--- INFORMATION SHOWN Enclosed Below ---

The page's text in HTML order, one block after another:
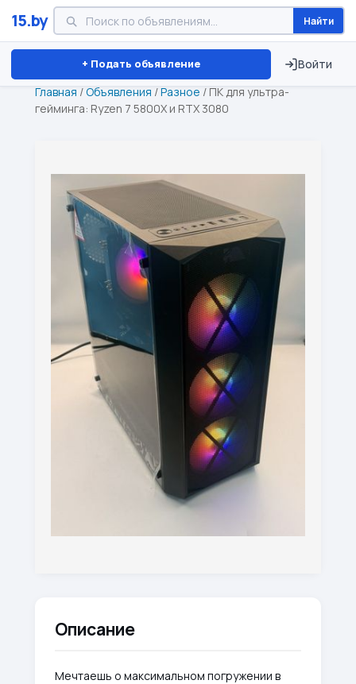
15.by Найти
+ Подать объявление Войти
Минск Витебск Брест ⏱ ТОЛЬКО 15 ДНЕЙ
Главная /Объявления /Разное / ПК для ультра-
гейминга: Ryzen 7 5800X и RTX 3080
Описание
Мечтаешь о максимальном погружении в
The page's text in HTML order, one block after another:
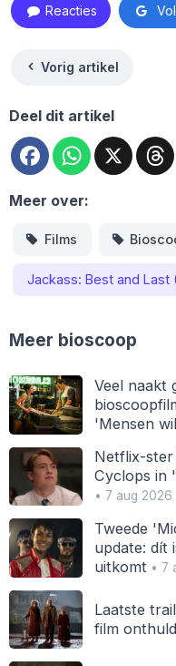
Reacties
Vorig artikel
Deel dit artikel
FacebookWhatsApp
X
Meer over:
Films
Jackass: Best and Last
Meer bioscoop
Veel naakt
'Mensen
Netflix-ster
Cyclops in
• 7 aug 2026
Tweede
update: dít
uitkomt • 7
Laatste
film onthuld
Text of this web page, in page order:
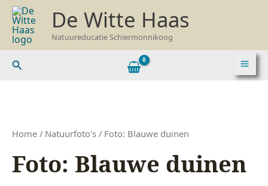
naar
inhoud
De Witte Haas
Natuureducatie Schiermonnikoog
Zoeken
Home / Natuurfoto's / Foto: Blauwe duinen
Foto: Blauwe duinen
duinen
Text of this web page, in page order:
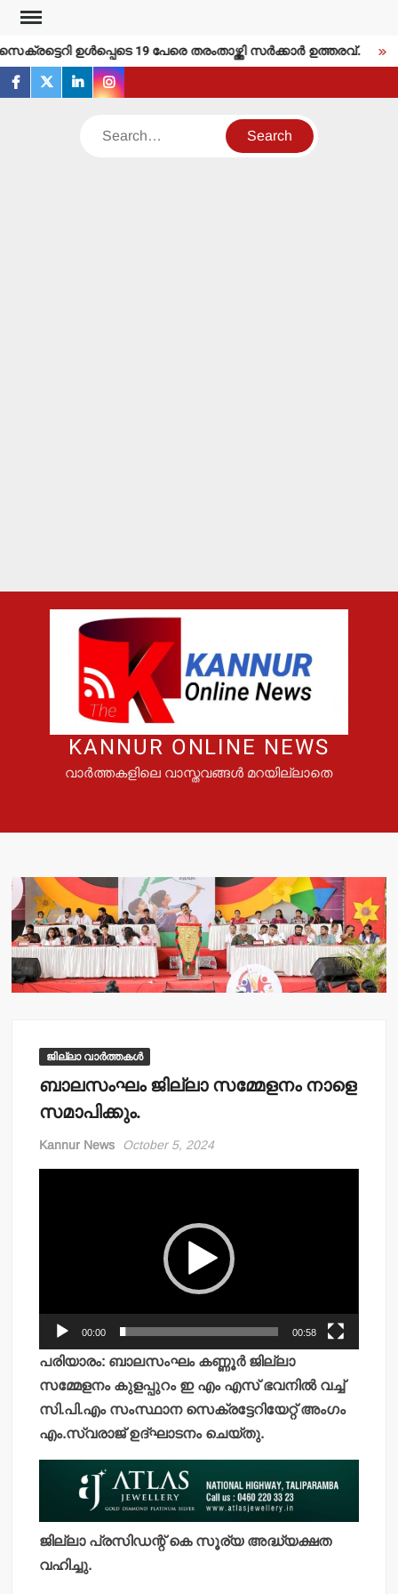
Skip
content
ഉള്‍പ്പെടെ 19 പേരെ തരംതാഴ്ത്തി സര്‍ക്കാര്‍ ഉത്തരവ്.
facebook
twitterlinkedininstagram
Search
KANNUR ONLINE NEWS
വാർത്തകളിലെ വാസ്തവങ്ങൾ മറയില്ലാതെ
ജില്ലാ വാർത്തകൾ
ബാലസംഘം ജില്ലാ സമ്മേളനം നാളെ
സമാപിക്കും.
Kannur News October 5, 2024
00:00 00:58
പരിയാരം: ബാലസംഘം കണ്ണൂര്‍ ജില്ലാ
സമ്മേളനം കുളപ്പുറം ഇ എം എസ് ഭവനില്‍ വച്ച്
സി.പി.എം സംസ്ഥാന സെക്രട്ടേറിയേറ്റ് അംഗം
എം.സ്വരാജ് ഉദ്ഘാടനം ചെയ്തു.
ജില്ലാ പ്രസിഡന്റ് കെ സൂര്യ അദ്ധ്യക്ഷത
വഹിച്ചു.
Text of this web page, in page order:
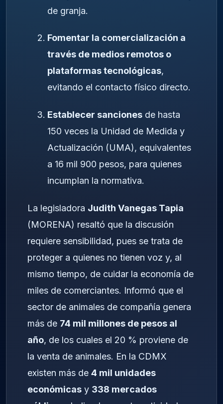
de granja.
Fomentar la comercialización a
través de medios remotos o
plataformas tecnológicas,
evitando el contacto físico directo.
Establecer sanciones de hasta
150 veces la Unidad de Medida y
Actualización (UMA), equivalentes
a 16 mil 900 pesos, para quienes
incumplan la normativa.
La legisladora Judith Vanegas Tapia
(MORENA) resaltó que la discusión
requiere sensibilidad, pues se trata de
proteger a quienes no tienen voz y, al
mismo tiempo, de cuidar la economía de
miles de comerciantes. Informó que el
sector de animales de compañía genera
más de 74 mil millones de pesos al
año, de los cuales el 20 % proviene de
la venta de animales. En la CDMX
existen más de 4 mil unidades
económicas y 338 mercados
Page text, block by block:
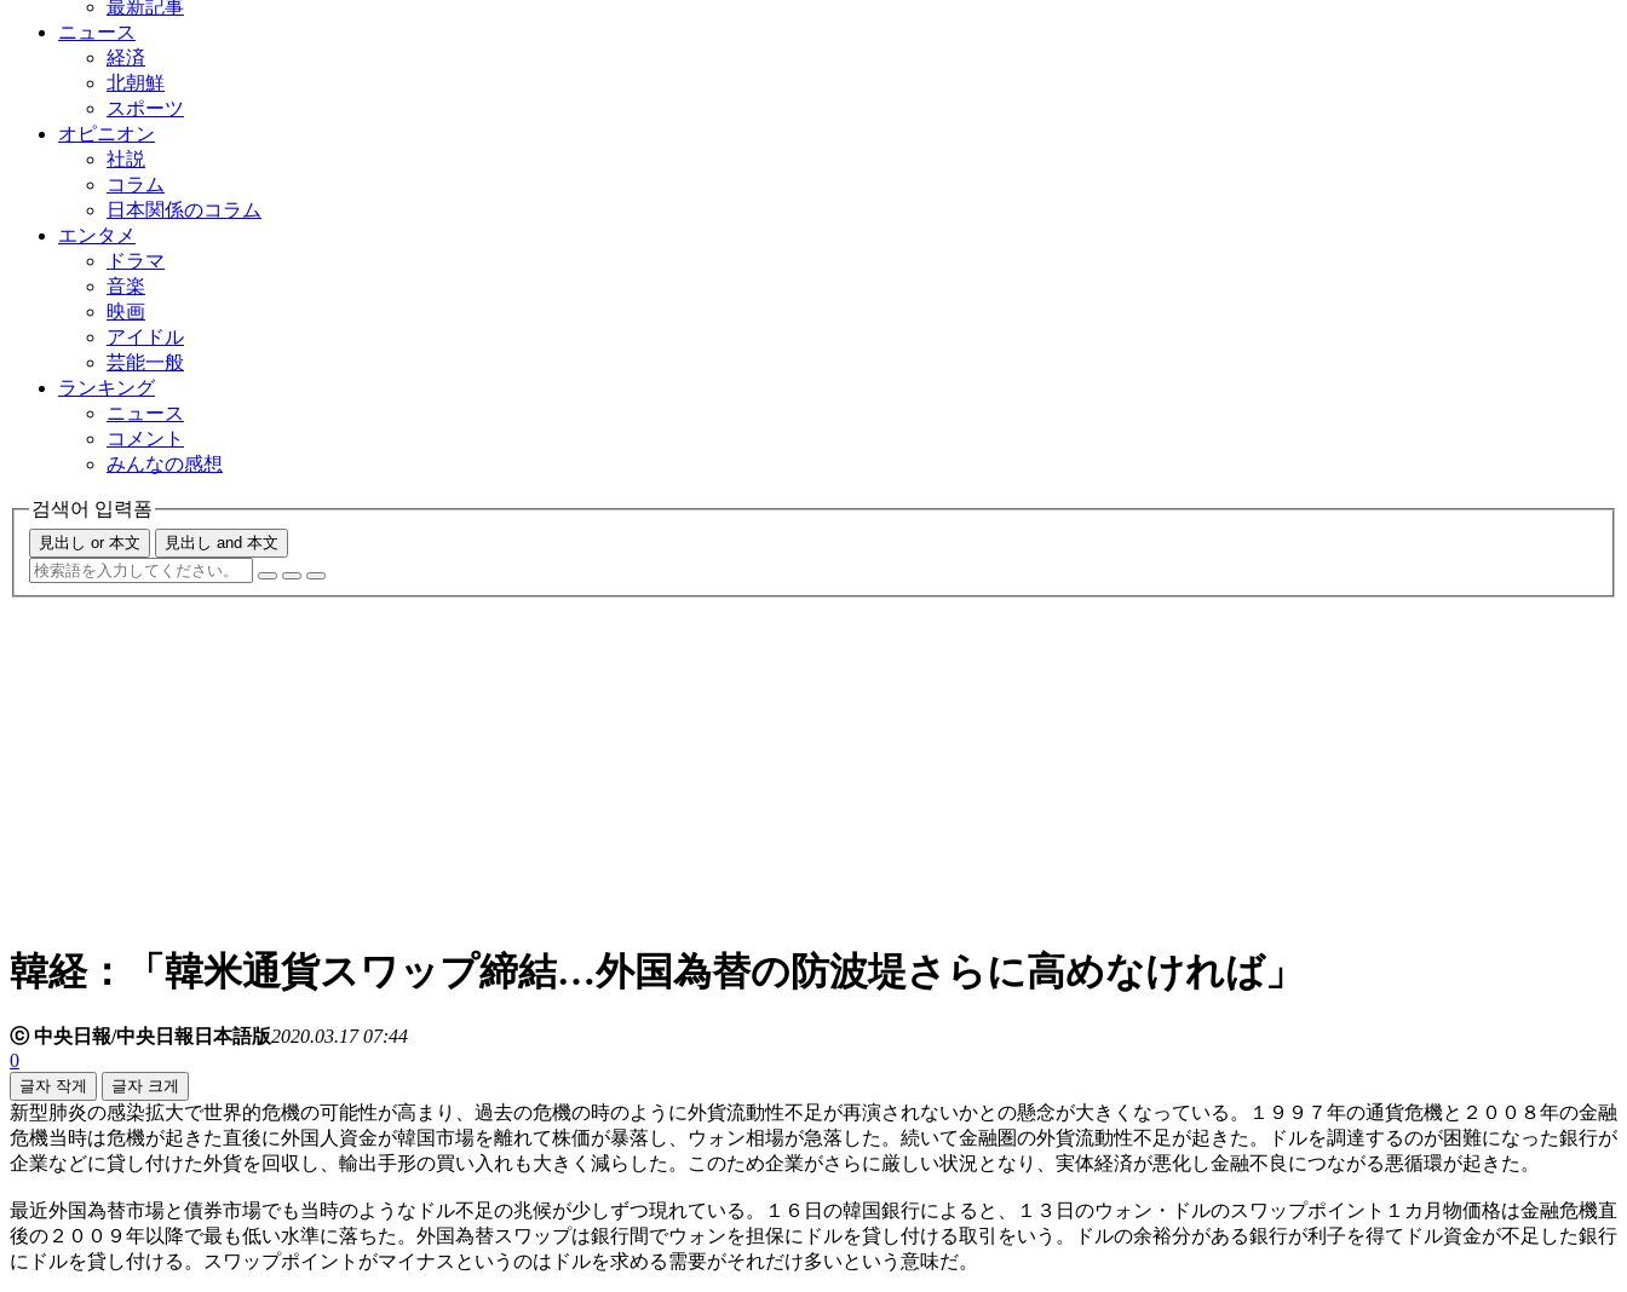
最新記事
ニュース
経済
北朝鮮
スポーツ
オピニオン
社説
コラム
日本関係のコラム
エンタメ
ドラマ
音楽
映画
アイドル
芸能一般
ランキング
ニュース
コメント
みんなの感想
검색어 입력폼
見出し or 本文 見出し and 本文
韓経：「韓米通貨スワップ締結…外国為替の防波堤さらに高めなければ」
ⓒ 中央日報/中央日報日本語版2020.03.17 07:44
0
글자 작게 글자 크게
新型肺炎の感染拡大で世界的危機の可能性が高まり、過去の危機の時のように外貨流動性不足が再演されないかとの懸念が大きくなっている。１９９７年の通貨危機と２００８年の金融
危機当時は危機が起きた直後に外国人資金が韓国市場を離れて株価が暴落し、ウォン相場が急落した。続いて金融圏の外貨流動性不足が起きた。ドルを調達するのが困難になった銀行が
企業などに貸し付けた外貨を回収し、輸出手形の買い入れも大きく減らした。このため企業がさらに厳しい状況となり、実体経済が悪化し金融不良につながる悪循環が起きた。
最近外国為替市場と債券市場でも当時のようなドル不足の兆候が少しずつ現れている。１６日の韓国銀行によると、１３日のウォン・ドルのスワップポイント１カ月物価格は金融危機直
後の２００９年以降で最も低い水準に落ちた。外国為替スワップは銀行間でウォンを担保にドルを貸し付ける取引をいう。ドルの余裕分がある銀行が利子を得てドル資金が不足した銀行
にドルを貸し付ける。スワップポイントがマイナスというのはドルを求める需要がそれだけ多いという意味だ。
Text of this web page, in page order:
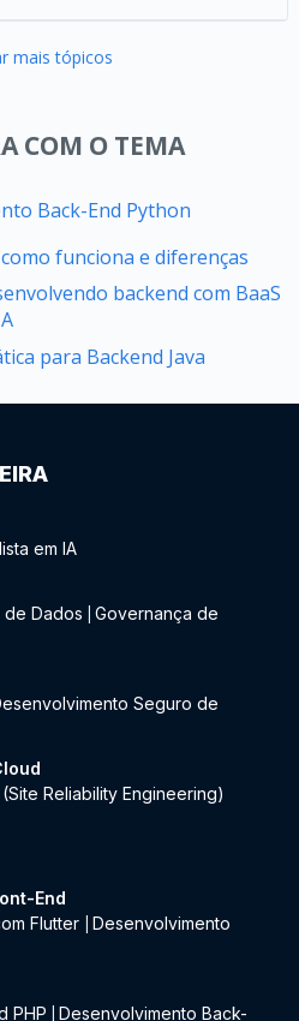
mais tópicos
COM O TEMA
Back-End Python
funciona e diferenças
backend com BaaS
para Backend Java
em IA
de Dados
Governança de
Seguro de
(Site Reliability Engineering)
End
Flutter
Desenvolvimento
PHP
Desenvolvimento Back-
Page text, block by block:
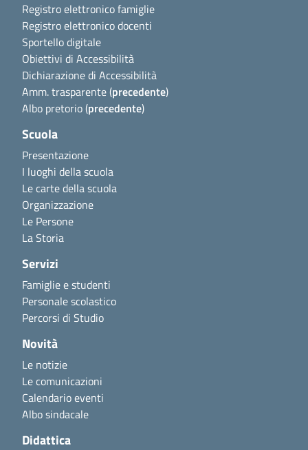
Registro elettronico famiglie
Registro elettronico docenti
Sportello digitale
Obiettivi di Accessibilità
Dichiarazione di Accessibilità
Amm. trasparente (precedente)
Albo pretorio (precedente)
Scuola
Presentazione
I luoghi della scuola
Le carte della scuola
Organizzazione
Le Persone
La Storia
Servizi
Famiglie e studenti
Personale scolastico
Percorsi di Studio
Novità
Le notizie
Le comunicazioni
Calendario eventi
Albo sindacale
Didattica

--- End of Enclosed INFORMATION SHOWN ---

Show every line of the data that includes the string "Accessibilità".

Obiettivi di Accessibilità
Dichiarazione di Accessibilità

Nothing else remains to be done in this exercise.